More Effective and Robust Texture Representations Despite significant progress in recent years most texture descriptors, irrespective of whether handcrafted or learned, have not been capable of performing at a level sufficient for real world textures. The ultimate goal of the community is to develop texture representations that can accurately and robustly discriminate massive image texture categories in all possible scenes, at a level comparable to the human visual system. In practical applications, factors such as significant changes in illumination, rotation, viewpoint and scale, and image degradations such as occlusions, image blur and random noise call for more discriminative and robust texture representations. Further input from psychological research of visual perception and the biology of the human visual system would be welcome.

Compact and Efficient Texture Representations There is a tension between the demands of big data and desire for highly compact and efficient feature representations. Thus, on the one hand, many existing texture representations are failing to keep pace with the emerging “big dimensionality” (Zhai et al. 2014), leading to a pressing need for new strategies in dealing with scalability, high computational complexity, and storage. On the other hand, there is a growing need for deploying highly compact and resource-efficient feature representations on platforms like low energy embedded vision sensors and handheld devices. Many of the existing descriptors would similarly fail in these contexts, and the current general trend of deep CNN architectures has been to develop deeper and more complicated networks, advances requiring massive data and power hungry GPUs, not suitable to be deployed on mobile platforms that have limited resources. As a result, there is a growing interest in building compact and efficient CNN-based features (Howard et al. 2017; Rastegari et al. 2016). While CNNs generally outperform classical texture descriptors, it remains to be seen which approaches will be most effective in resource-limited contexts, and whether some degree of LBP / CNN hybridization might be considered, such as recent lightweight CNN architectures (Lin et al. 2017; Xu et al. 2017).

Reduced Dependence on Large Amounts of Data There are many applications where texture representations are very useful and only limited amounts of annotated training data can be available, or where collecting labeled training data is too expensive (such as visual inspection, facial micro-expression recognition, age estimation and medical texture analysis). Possible research could be the development of learnable local descriptors requiring modest training data, as in Duan et al. (2018) and Lu et al. (2018), or to explore effective transfer learning.

Semantic Texture Attributes Progress in image texture representation and understanding, while substantial, has so far been mostly focused on low-level feature representation. However, in order to address advanced human-centric applications, such as detailed image search and human–robotic interaction, low-level understanding will not be sufficient. Future efforts should be devoted to go beyond texture identification and categorization, to develop semantic and easily describable texture attributes that can be well predicted with low-level texture representations, and to explore even fine-grained and compositional structure analysis of texture patterns.
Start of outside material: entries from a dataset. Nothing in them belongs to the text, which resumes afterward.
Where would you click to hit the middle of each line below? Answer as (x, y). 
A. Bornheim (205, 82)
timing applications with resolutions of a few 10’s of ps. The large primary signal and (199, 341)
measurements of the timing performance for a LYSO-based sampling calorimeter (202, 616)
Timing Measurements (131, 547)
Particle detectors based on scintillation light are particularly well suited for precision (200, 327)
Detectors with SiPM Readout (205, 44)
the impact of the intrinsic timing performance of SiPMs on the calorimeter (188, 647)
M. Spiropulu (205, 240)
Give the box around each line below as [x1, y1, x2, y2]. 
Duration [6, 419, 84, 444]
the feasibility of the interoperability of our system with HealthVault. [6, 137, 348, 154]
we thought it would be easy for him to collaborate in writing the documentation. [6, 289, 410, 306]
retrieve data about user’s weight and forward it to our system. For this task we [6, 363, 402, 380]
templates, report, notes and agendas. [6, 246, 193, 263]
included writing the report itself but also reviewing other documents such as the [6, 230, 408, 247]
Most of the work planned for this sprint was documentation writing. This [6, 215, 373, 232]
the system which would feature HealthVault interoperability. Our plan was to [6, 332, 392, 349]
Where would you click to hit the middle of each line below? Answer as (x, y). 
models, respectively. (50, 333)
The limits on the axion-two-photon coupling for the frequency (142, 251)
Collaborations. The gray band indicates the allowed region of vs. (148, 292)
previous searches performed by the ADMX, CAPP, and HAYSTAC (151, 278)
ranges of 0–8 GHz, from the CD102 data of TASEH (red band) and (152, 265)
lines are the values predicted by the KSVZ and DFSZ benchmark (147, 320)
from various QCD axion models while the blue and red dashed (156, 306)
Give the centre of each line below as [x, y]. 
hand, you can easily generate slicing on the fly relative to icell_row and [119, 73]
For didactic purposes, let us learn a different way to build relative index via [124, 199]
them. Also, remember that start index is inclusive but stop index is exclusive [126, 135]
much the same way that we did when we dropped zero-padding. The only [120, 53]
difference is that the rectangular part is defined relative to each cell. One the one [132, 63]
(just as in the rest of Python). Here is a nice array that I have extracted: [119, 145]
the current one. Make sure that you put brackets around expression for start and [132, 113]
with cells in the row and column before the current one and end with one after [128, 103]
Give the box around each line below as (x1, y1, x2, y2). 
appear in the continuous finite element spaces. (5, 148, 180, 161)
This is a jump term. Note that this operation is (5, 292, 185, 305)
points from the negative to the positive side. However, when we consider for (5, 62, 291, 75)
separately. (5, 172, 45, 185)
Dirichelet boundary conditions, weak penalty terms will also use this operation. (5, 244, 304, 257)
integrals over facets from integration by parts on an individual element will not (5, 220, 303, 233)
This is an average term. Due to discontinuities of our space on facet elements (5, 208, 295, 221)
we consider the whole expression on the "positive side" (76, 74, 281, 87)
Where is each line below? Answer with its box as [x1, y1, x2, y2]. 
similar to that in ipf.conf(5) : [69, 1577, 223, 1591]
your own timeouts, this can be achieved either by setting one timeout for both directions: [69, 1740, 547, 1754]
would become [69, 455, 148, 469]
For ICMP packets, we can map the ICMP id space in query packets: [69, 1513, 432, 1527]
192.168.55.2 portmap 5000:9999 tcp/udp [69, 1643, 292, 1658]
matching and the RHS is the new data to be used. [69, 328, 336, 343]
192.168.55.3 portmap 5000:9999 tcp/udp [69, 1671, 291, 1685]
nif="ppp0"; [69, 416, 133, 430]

Effect of Smaller Image Size Performance evaluation of texture descriptors is usually done with texture datasets consisting of relatively large images. For a large number of applications an ability to analyze small image sizes at high speed is vital, including facial image analysis, interest region description, segmentation, defect detection, and tracking. Many existing texture descriptors would fail in this respect, and it would be important to evaluate the performance of new descriptors (Schwartz and Nishino 2015).